# Spray gun filter stuck



## fingers12345 (Dec 11, 2012)

Wondering if anyone here has ever experienced a stuck filter in a spray gun and if so how did you resolve it. I have a Wagner GX-07 and the filter is stuck inside. I have tried needle nose pliers and even some WD40 and no luck. Any suggestions?


----------



## Repaintpro (Oct 2, 2012)

fingers12345 said:


> Wondering if anyone here has ever experienced a stuck filter in a spray gun and if so how did you resolve it. I have a Wagner GX-07 and the filter is stuck inside. I have tried needle nose pliers and even some WD40 and no luck. Any suggestions?



Try soaking the handle (I presume that's where the filter is) in whatever solvent is required for the paint that has been thru it overnight.


BTW, this is not going to work if it is the wrong filter jammed in there ;-)


----------



## wills fresh coat (Nov 17, 2011)

fingers12345 said:


> Wondering if anyone here has ever experienced a stuck filter in a spray gun and if so how did you resolve it. I have a Wagner GX-07 and the filter is stuck inside. I have tried needle nose pliers and even some WD40 and no luck. Any suggestions?

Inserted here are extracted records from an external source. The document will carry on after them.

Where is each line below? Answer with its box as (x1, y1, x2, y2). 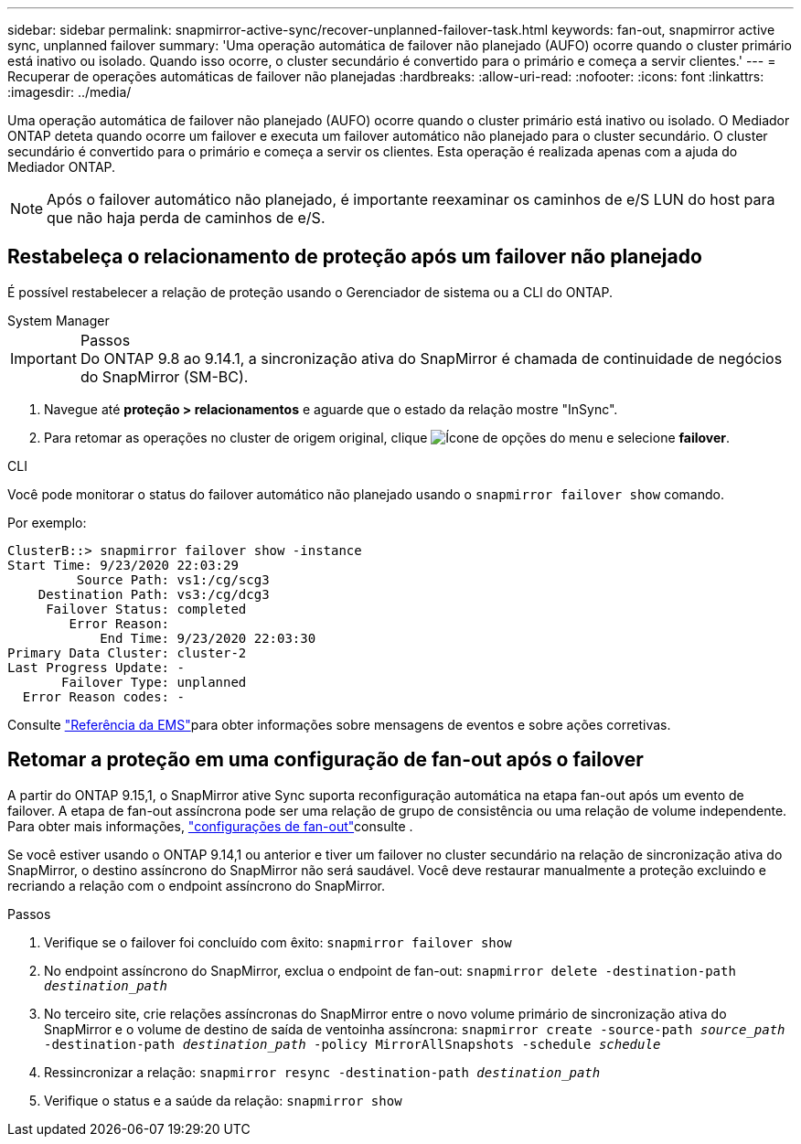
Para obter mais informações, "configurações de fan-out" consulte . (7, 818, 413, 834)
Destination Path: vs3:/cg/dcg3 (37, 586, 270, 602)
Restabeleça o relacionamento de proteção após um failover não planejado (7, 245, 702, 269)
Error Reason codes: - (22, 689, 185, 704)
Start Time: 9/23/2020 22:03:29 (7, 557, 239, 572)
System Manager (7, 312, 110, 328)
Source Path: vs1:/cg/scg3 (76, 572, 270, 587)
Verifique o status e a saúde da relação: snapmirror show (44, 1092, 402, 1108)
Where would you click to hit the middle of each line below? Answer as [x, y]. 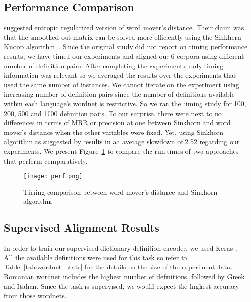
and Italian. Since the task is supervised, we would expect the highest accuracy [122, 286]
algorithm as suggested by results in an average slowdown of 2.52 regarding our [122, 142]
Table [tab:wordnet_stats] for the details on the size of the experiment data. [118, 267]
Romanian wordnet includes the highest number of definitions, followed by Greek [124, 276]
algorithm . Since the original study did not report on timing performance [137, 46]
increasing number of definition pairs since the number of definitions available [119, 94]
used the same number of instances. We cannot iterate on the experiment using [122, 84]
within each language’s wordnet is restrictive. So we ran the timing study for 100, [125, 103]
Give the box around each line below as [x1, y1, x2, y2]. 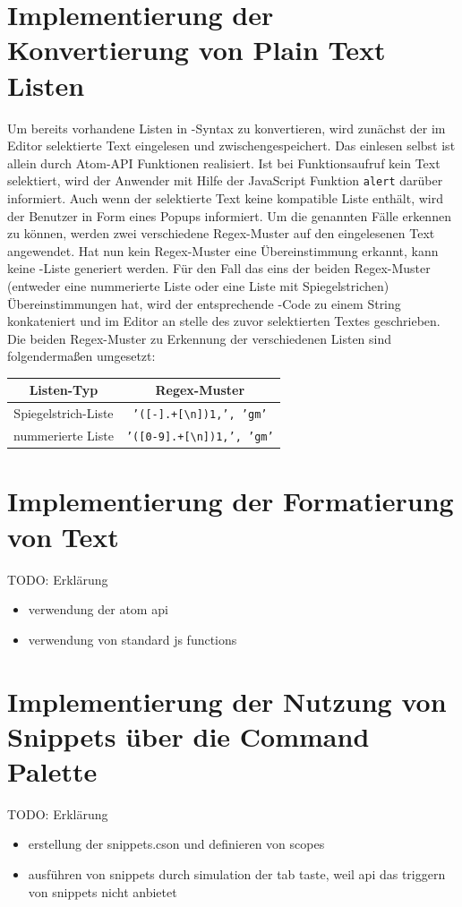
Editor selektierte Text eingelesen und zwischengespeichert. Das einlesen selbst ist [7, 136, 456, 155]
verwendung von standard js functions [28, 629, 237, 648]
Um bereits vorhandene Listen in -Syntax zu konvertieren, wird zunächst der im [7, 118, 446, 137]
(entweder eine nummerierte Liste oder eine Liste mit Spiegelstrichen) [7, 276, 389, 295]
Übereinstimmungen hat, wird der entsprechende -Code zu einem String [7, 294, 401, 312]
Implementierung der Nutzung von [7, 682, 447, 719]
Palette [7, 752, 98, 789]
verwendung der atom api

Let it soak in lacquer thinner over night


----------



## kmp (Jan 30, 2011)

What Will's said is what I would do also.


----------



## Oden (Feb 8, 2012)

I never once got a filter stuck IN the handle. That said you should be able to take the hose off of the gun and push it out with something from that side. A nail or a awl or just run a drill through it and make it break.


----------



## PeintureLavergne.com (Dec 17, 2011)

very hot water will soften the paint. I got mine dislodged doing that(boiling the handle) and twisting the filter with a long nose plier.


----------